I also textured Sarah’s model of the daughter character.
Though I’m proud of what I did, I wish it had occurred to me to try out bump mapping, especially on the clothing, as it could really have improved the overall look of the models.
Creating facial expressions with blend shapes was fiddly, but I had a lot of fun!
I really liked my work here, but unfortunately, these versions were lost and I had to redo them a couple more times before we figured out how to preserve and transfer blend shapes between models. Though it was frustrating and I have a feeling that the final blend shapes aren’t as good as they could have been, at least I got faster and more efficient at creating them as a result.
Luckily, after that the daughter’s blend shapes were a breeze!
I also set up a simple eye and eyelid rig, which was later reworked by Erinn for the final film.
At the time of writing, we have not yet started animating as the character rigs are still being fine-tuned. I will admit to being more than a little frustrated with the project already, especially since I have had to keep redoing the things I’m working on due to the ongoing alteration and updating of the models and their rigs. But we’re getting there.
Side note: I don’t think I can properly convey the relief I felt when I found out that essentially every time a rig acts weirdly, it is because of skin weights, i.e. not my fault and apparently inevitable at our current experience level.
POST-DEADLINE POSTSCRIPT: I have some grievances to air here. Due to lapses in communication between team members during the holidays, I ended up having to redo the dad character’s UVs, blend shapes and also skin weights five times in the space of a week. Convinced I was holding my teammates back from starting the animation, I would dedicate nearly all of my waking hours (and more than a healthy number of my sleeping hours) to getting the finishing touches put on a rig as fast as I could, only to find out that I would have to do it all again tomorrow. A lot of stress on my part could have been avoided had I just known that the current rig was still a work in progress and I didn’t need to stress myself trying to get everything perfect. I could really have used the extra time to work on other things.

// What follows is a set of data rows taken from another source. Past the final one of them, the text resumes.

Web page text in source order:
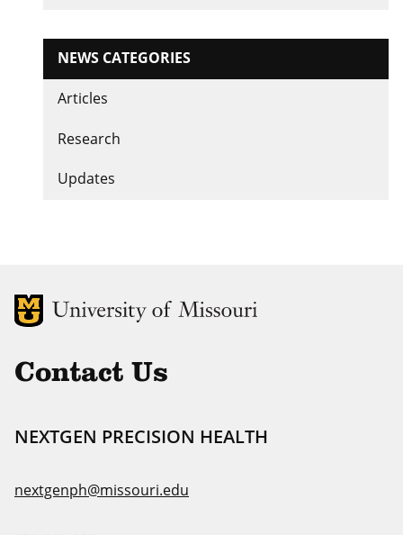
NEWS CATEGORIES
Articles
Research
Updates
MU Logo
Contact Us
NEXTGEN PRECISION HEALTH
nextgenph@missouri.edu
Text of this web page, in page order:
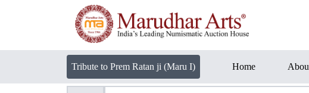
Tribute to Prem Ratan ji (Maru I) Home
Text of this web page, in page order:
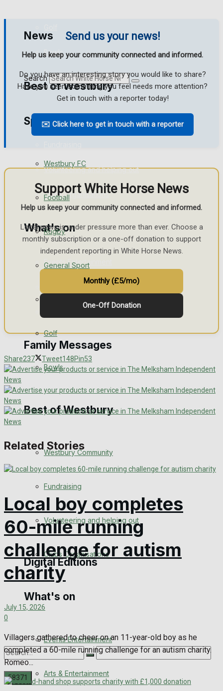
Bowls
Best of Westbury
Westbury Community
Volunteering and helping out
Clubs Organisations
What's on
Events Entertainment
Arts & Entertainment
Family Messages
Death Notices
Birthday
Wedding Messages
Awards
Digital Editions
Digital Edition
News
Search
Sport
Westbury FC
Football
Rugby
General Sport
Golf
Bowls
Best of Westbury
Westbury Community
Fundraising
Volunteering and helping out
Clubs Organisations
What's on
Events Entertainment
Arts & Entertainment
Send us your news!
Help us keep your community connected and informed.
Do you have an interesting story you would like to share?
Have you seen something you feel needs more attention?
Get in touch with a reporter today!
✉️ Click here to get in touch with a reporter
Support White Horse News
Help us keep your community connected and informed.
Local news is under pressure more than ever. Choose a
monthly subscription or a one-off donation to support
independent reporting in White Horse News.
Monthly (£5/mo)
One-Off Donation
Share237 Tweet148Pin53
Related Stories
Local boy completes
60-mile running
challenge for autism
charity
July 15, 2026
0
Villagers gathered to cheer on an 11-year-old boy as he
completed a 60-mile running challenge for an autism charity.
Romeo...
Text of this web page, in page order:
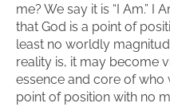
me? We say it is “I Am.” I
that God is a point of
least no worldly
reality is, it may become
essence and core of who
point of position with no
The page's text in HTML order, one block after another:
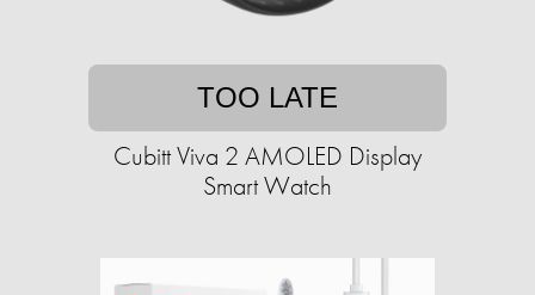
TOO LATE
Cubitt Viva 2 AMOLED Display
Smart Watch
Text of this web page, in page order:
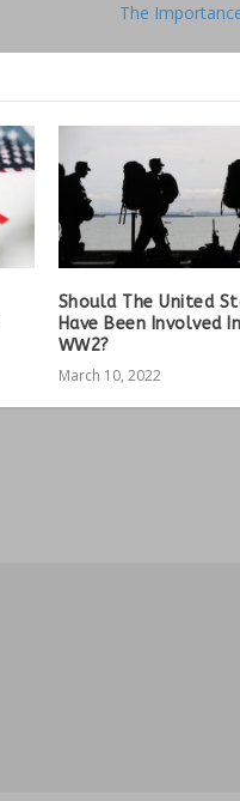
The
Should The United
Have Been Involved In
WW2?
March 10, 2022
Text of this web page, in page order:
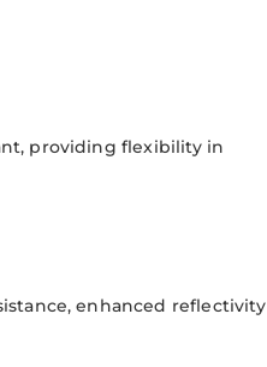
providing flexibility in
enhanced reflectivity
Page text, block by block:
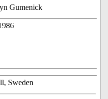
Gumenick
Sweden
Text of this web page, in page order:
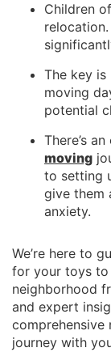
Children
The key
moving
potential
There’s
moving
to setting
give them
anxiety.
We’re here to
for your toys
neighborhood
and expert
comprehensive
journey with
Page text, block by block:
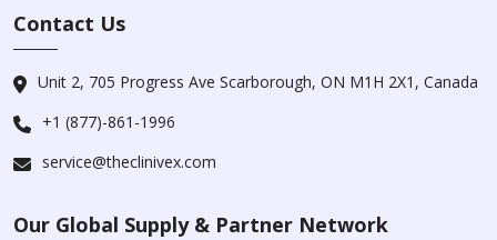
Contact Us
Unit 2, 705 Progress Ave Scarborough, ON M1H 2X1, Canada
+1 (877)-861-1996
service@theclinivex.com
Our Global Supply & Partner Network
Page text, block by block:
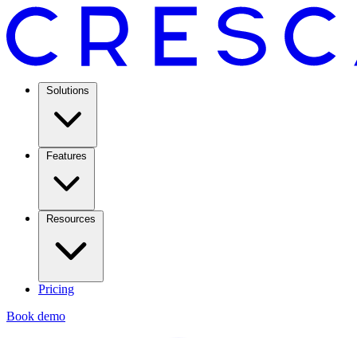
Solutions
Features
Resources
Pricing
Book demo
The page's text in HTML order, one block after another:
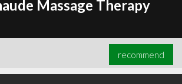
Massage Therapy
recommend
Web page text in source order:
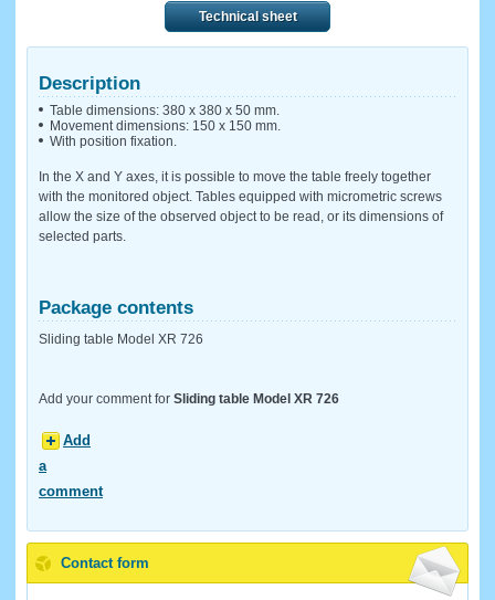
Technical sheet
Description
Table dimensions: 380 x 380 x 50 mm.
Movement dimensions: 150 x 150 mm.
With position fixation.
In the X and Y axes, it is possible to move the table freely together
with the monitored object. Tables equipped with micrometric screws
allow the size of the observed object to be read, or its dimensions of
selected parts.
Package contents
Sliding table Model XR 726
Add your comment for Sliding table Model XR 726
Add
a
comment
Contact form
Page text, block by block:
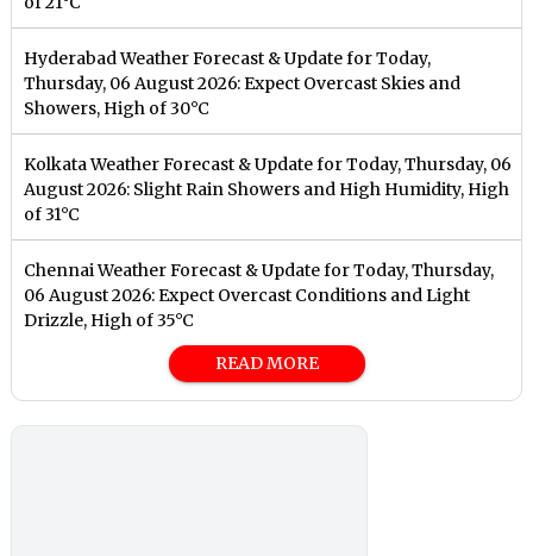
Hyderabad Weather Forecast & Update for Today,
Thursday, 06 August 2026: Expect Overcast Skies and
Showers, High of 30°C
Kolkata Weather Forecast & Update for Today, Thursday, 06
August 2026: Slight Rain Showers and High Humidity, High
of 31°C
Chennai Weather Forecast & Update for Today, Thursday,
06 August 2026: Expect Overcast Conditions and Light
Drizzle, High of 35°C
READ MORE
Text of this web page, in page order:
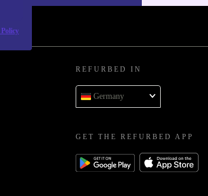
REFURBED IN
Germany
GET THE REFURBED APP
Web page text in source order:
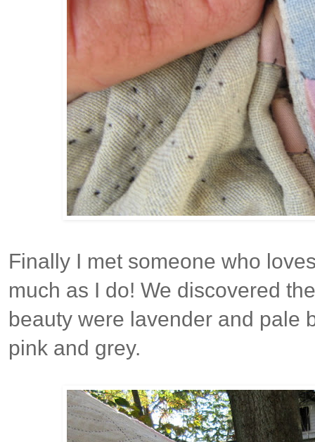
Finally I met someone who
much as I do! We discovered
beauty were lavender and pale
pink and grey.
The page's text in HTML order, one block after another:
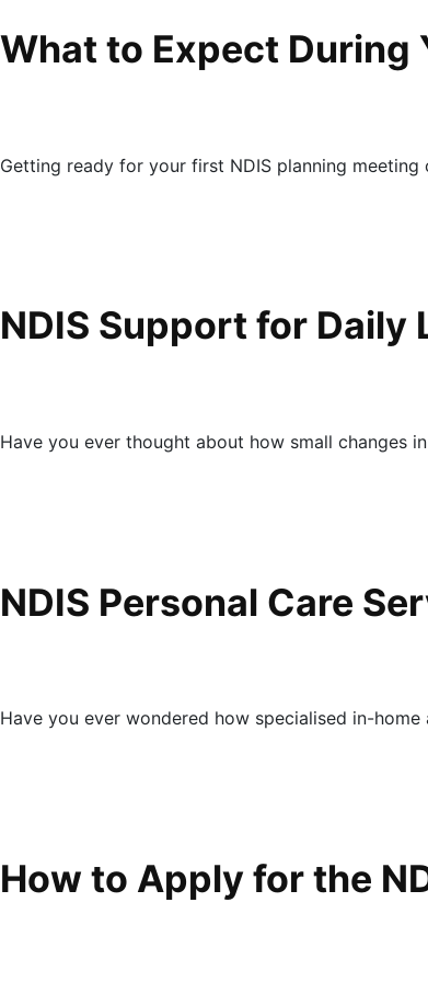
What to Expect During
Getting ready for your first NDIS planning
NDIS Support for Daily
Have you ever thought about how small changes
NDIS Personal Care
Have you ever wondered how specialised in-
How to Apply for the
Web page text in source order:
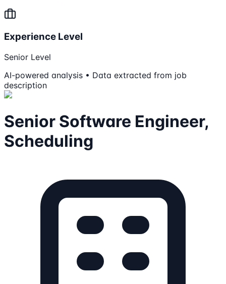
Experience Level
Senior Level
AI-powered analysis • Data extracted from job
description
Senior Software Engineer,
Scheduling
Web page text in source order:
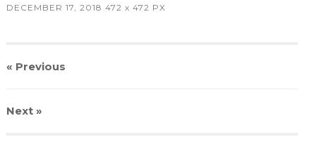
DECEMBER 17, 2018 472 x 472 PX
« Previous
Next»
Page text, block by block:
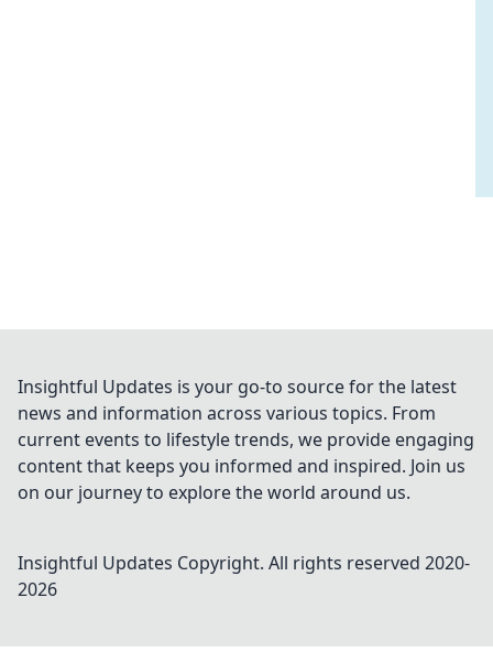
Insightful Updates is your go-to source for the latest
news and information across various topics. From
current events to lifestyle trends, we provide engaging
content that keeps you informed and inspired. Join us
on our journey to explore the world around us.
Insightful Updates Copyright. All rights reserved 2020-
2026
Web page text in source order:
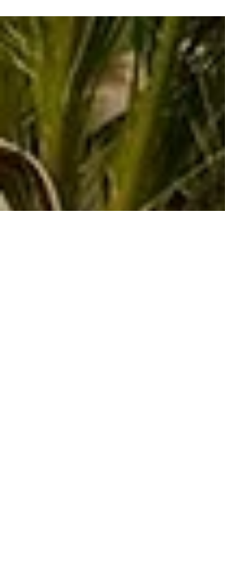
You’ve found a tour you’d love to join…
but then you read “shared room” - and
suddenly you’re hesitating. Totally
We’ve talked to so many women who felt
the same at first. That’s exactly why we
started our little Room Talk series - to
answer the questions you might not want
to ask, but still wonder about. Here’s a
quick roundup - honest, practical, and
with a bit of humour too.
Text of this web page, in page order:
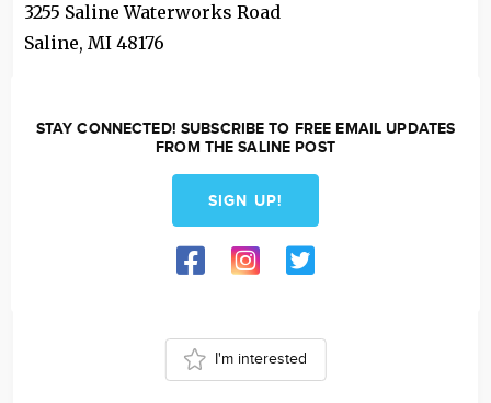
3255 Saline Waterworks Road
Saline, MI 48176
STAY CONNECTED! SUBSCRIBE TO FREE EMAIL UPDATES
FROM THE SALINE POST
SIGN UP!
I'm interested
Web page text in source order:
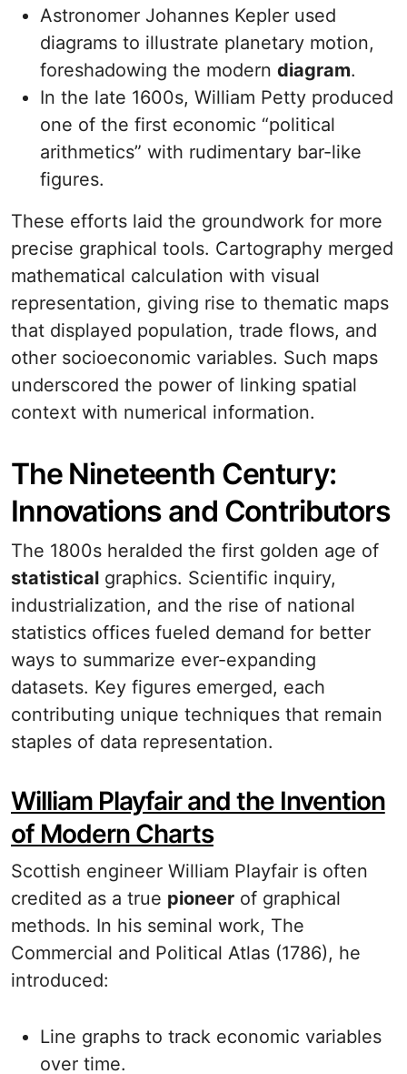
Astronomer Johannes Kepler used
diagrams to illustrate planetary motion,
foreshadowing the modern diagram.
In the late 1600s, William Petty produced
one of the first economic “political
arithmetics” with rudimentary bar-like
figures.
These efforts laid the groundwork for more
precise graphical tools. Cartography merged
mathematical calculation with visual
representation, giving rise to thematic maps
that displayed population, trade flows, and
other socioeconomic variables. Such maps
underscored the power of linking spatial
context with numerical information.
The Nineteenth Century:
Innovations and Contributors
The 1800s heralded the first golden age of
statistical graphics. Scientific inquiry,
industrialization, and the rise of national
statistics offices fueled demand for better
ways to summarize ever-expanding
datasets. Key figures emerged, each
contributing unique techniques that remain
staples of data representation.
William Playfair and the Invention
of Modern Charts
Scottish engineer William Playfair is often
credited as a true pioneer of graphical
methods. In his seminal work, The
Commercial and Political Atlas (1786), he
introduced:
Line graphs to track economic variables
over time.
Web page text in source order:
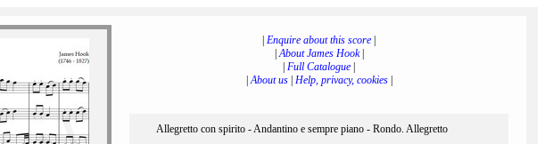
Enquire about this score
|About James Hook|
Full Catalogue
|About us| Help, privacy, cookies|
Allegretto con spirito - Andantino e sempre piano - Rondo. Allegretto
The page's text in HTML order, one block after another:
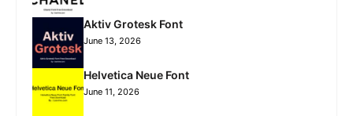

I’m not blaming my teammates so much as the inevitable lapse in communication that occurs when you are not working together in person, as well as the tricksy, nearly ephemeral nature of the things I was working on and their nasty tendency to mysteriously disappear on you until you figure out ways of stopping that from happening.
But enough griping! The end result is I now have a much firmer grasp of blend shapes, skin weights and UV unwrapping and texturing. I learned better and faster ways of doing these things, and now might even call myself speedy – at least compared to when I started. I feel genuinely proud of myself for getting good at fiddly stuff like this, and for getting it done despite the pressure. And really I’m counting my blessings that I wasn’t the one doing the actual rigging of the characters: I have to give big props to Erinn for that, as well as to Bradley for singlehandedly creating the environments for the film. I really admire my teammates’ efficiency and workflow, their ability to get things done, and I hope I can learn from their example in the future.
I also don’t think I handled these blog posts very well, trying to cram all my progress into one gargantuan post that I only finish after the fact, when several smaller ones made as I went along would likely have been much better. Taken into consideration for next semester!